Figure 3 shows a typical PFT assembly. The permeation cell is connected to the target capsule by a fill tube with adhesive joints. The fill tube itself is made of two separate tubes that are also glued together. The larger-diameter tube is fused silica with an outer polymeric coating and has an outer diameter (OD) of 0.15 mm and inner diameter (ID) of 0.10 mm. The smaller-diameter tube is borosilicate glass and is tapered from an OD of 0.1 mm and ID of 0.080 mm to an OD of 0.030 mm and ID of 0.022 mm.

Figure 3. PFT assembly. (All dimensions are in millimeters.)

The PFT method combines attributes of fill-tube filling^{[Reference Kucheyev and Hamza4]} and permeation filling^{[Reference Solomon and Henderson5]}. Here the target capsule is nonpermeable to DT while the permeation cell is permeable to DT at the filling temperature and nonpermeable at some lower temperature. A valve downstream of the supply is opened and, at a controlled pressure ramp rate, DT flows into a heated pressure vessel containing an empty PFT target assembly (shown in Figure 1). The buckling strength and permeability of the target capsule shell limit the rate of DT pressure rise^{[Reference Gram, Hobler, Lund and Harding6]}. DT flows through the permeation cell’s shell through the fill tube and into the target capsule. At a steady state the gas pressure is equal in both capsules. Once the desired amount of DT has entered the PFT assembly, corresponding to the maximum DT fill pressure, the supply valve is closed. The pressure vessel and the PFT target assembly are then cooled to a temperature at which the internal assembly’s pressure will not cause the target capsule or the permeation cell to rupture or leak appreciably when DT in the chamber surrounding the PFT assembly is finally evacuated.

The heater glued to the fill tube (shown in Figures 1 and 2) is a microchip resistor (ERJ-XGNF1–1Y) capable of delivering up to ${\sim}1$  mW. The heater creates a pressure delta to drive more fuel into the target capsule than the permeation cell during the layering process.

The initial PFT assembly with an HDC target capsule, used for manufacturing studies, is shown in Figure 4(a).

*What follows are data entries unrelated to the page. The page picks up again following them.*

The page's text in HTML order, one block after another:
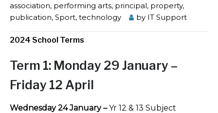
association, performing arts, principal, property,
publication, Sport, technology by IT Support
2024 School Terms
Term 1: Monday 29 January –
Friday 12 April
Wednesday 24 January –Yr 12 & 13 Subject
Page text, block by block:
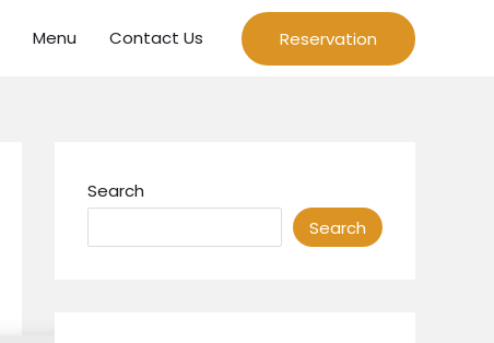
Menu Contact Us Reservation
Search
Search
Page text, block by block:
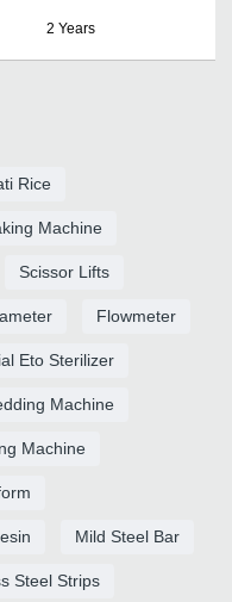
2 Years
Rice
Machine
Scissor Lifts
Flowmeter
Eto Sterilizer
Machine
Machine
Mild Steel Bar
Steel Strips
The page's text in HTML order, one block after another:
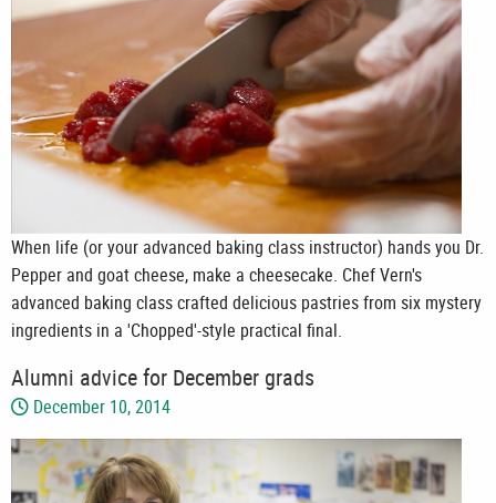
When life (or your advanced baking class instructor) hands you Dr.
Pepper and goat cheese, make a cheesecake. Chef Vern's
advanced baking class crafted delicious pastries from six mystery
ingredients in a 'Chopped'-style practical final.
Alumni advice for December grads
December 10, 2014
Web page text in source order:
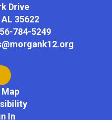
Drive
35622
784-5249
In

The PFT assembly used for layering studies had GDP capsules for both the permeation cell and the target capsule [see Figure 4(b)]. Both GDP capsules had an OD of 0.430 mm, with wall thicknesses of 0.022 and 0.008 mm for the permeation cell and the target capsule, respectively. Optical backlit shadowgraphic characterization, with submicron resolution, was used to measure cryogenic target ice layers^{[Reference Edgell, Seka, Craxton, Elasky, Harding, Keck, Pandina, Wittman and Warrick9]}. Nonpermeable ablators, such as beryllium, silicon, and HDC, since, because of their opacity to visible light, have non-visible ice layers with shadowgraphic characterization. The target capsule was made from GDP so the ice layer would be visible for layering studies. Visualization allowed ice-layer quality of a target connected to two sources of DT to be studied, and if leak free DT containment at cryogenic temperatures could be achieved; both of which are key attributes of ICF targets. (Whether one or both of the capsules is permeable impacts the time required to fill. Fill time estimates are easily modeled^{[Reference Gram, Hobler, Lund and Harding6]} and not of interest in this paper.)

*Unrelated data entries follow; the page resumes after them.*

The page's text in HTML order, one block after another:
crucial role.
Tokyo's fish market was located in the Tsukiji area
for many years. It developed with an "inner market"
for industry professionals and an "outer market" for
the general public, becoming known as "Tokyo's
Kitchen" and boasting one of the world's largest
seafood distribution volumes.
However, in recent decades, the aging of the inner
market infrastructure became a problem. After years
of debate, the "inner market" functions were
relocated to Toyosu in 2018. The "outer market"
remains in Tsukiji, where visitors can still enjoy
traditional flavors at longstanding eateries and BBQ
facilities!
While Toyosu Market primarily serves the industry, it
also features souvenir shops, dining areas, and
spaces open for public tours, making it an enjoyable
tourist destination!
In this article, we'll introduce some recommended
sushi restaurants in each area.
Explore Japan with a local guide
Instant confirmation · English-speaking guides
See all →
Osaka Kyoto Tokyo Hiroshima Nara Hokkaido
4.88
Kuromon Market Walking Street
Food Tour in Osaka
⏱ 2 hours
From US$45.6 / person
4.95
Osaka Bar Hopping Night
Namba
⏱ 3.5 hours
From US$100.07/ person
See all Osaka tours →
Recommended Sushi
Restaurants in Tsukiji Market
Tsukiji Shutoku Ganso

Figure 4. (a) Image of a PFT target assembly with a GDP permeation cell and HDC nonpermeable target capsule; (b) image of a PFT assembly with a GDP permeation cell and GDP target capsule.

3 PFT layering process

The PFT assembly is located inside a copper layering sphere filled with helium (see Figure 5). Initially DT in the PFT assembly is rapidly cooled ( ${\sim}1~\text{K}~\text{s}^{-1}$ ) to several degrees below its triple point. Next, the temperature of the copper layering sphere is gradually raised until all of the solid DT in the target capsule is gone and the solid DT in the fill-tube section nearest the target capsule begins to melt. At this point the temperature of the layering sphere is dropped ${\sim}0.001$  mK every 15 min. This causes the DT to solidify and an ice crystal ‘seed’ to grow out of the fill tube into the target capsule. The initial growth of a single ring (shown in Figure 6) indicates that, as the temperature continues to drop, the final ice layer will contain a single hexagonal close-packed (hcp) crystal, as required for high-yield ICF implosions^{[Reference Sangster, Betti, Craxton, Delettrez, Edgell, Elasky, Glebov, Goncharov, Harding, Jacobs-Perkins, Janezic, Keck, Knauer, Loucks, Lund, Marshall, McCrory, McKenty, Meyerhofer, Radha, Regan, Seka, Shmayda, Skupsky, Smalyuk, Soures, Stoeckl, Yaakobi, Frenje, Li, Petrasso, Séguin, Moody, Atherton, MacGowan, Kilkenny, Bernat and Montgomery10]}.

Figure 5. PFT assembly located inside a copper layering sphere.

Figure 6. Image of single crystal seed that grows out of the fill tube. The initial growth of a single ring is indicative of a final ice layer that will be composed of a single hcp crystal, which is required for high-yield ICF implosions^{[Reference Sangster, Betti, Craxton, Delettrez, Edgell, Elasky, Glebov, Goncharov, Harding, Jacobs-Perkins, Janezic, Keck, Knauer, Loucks, Lund, Marshall, McCrory, McKenty, Meyerhofer, Radha, Regan, Seka, Shmayda, Skupsky, Smalyuk, Soures, Stoeckl, Yaakobi, Frenje, Li, Petrasso, Séguin, Moody, Atherton, MacGowan, Kilkenny, Bernat and Montgomery10]}.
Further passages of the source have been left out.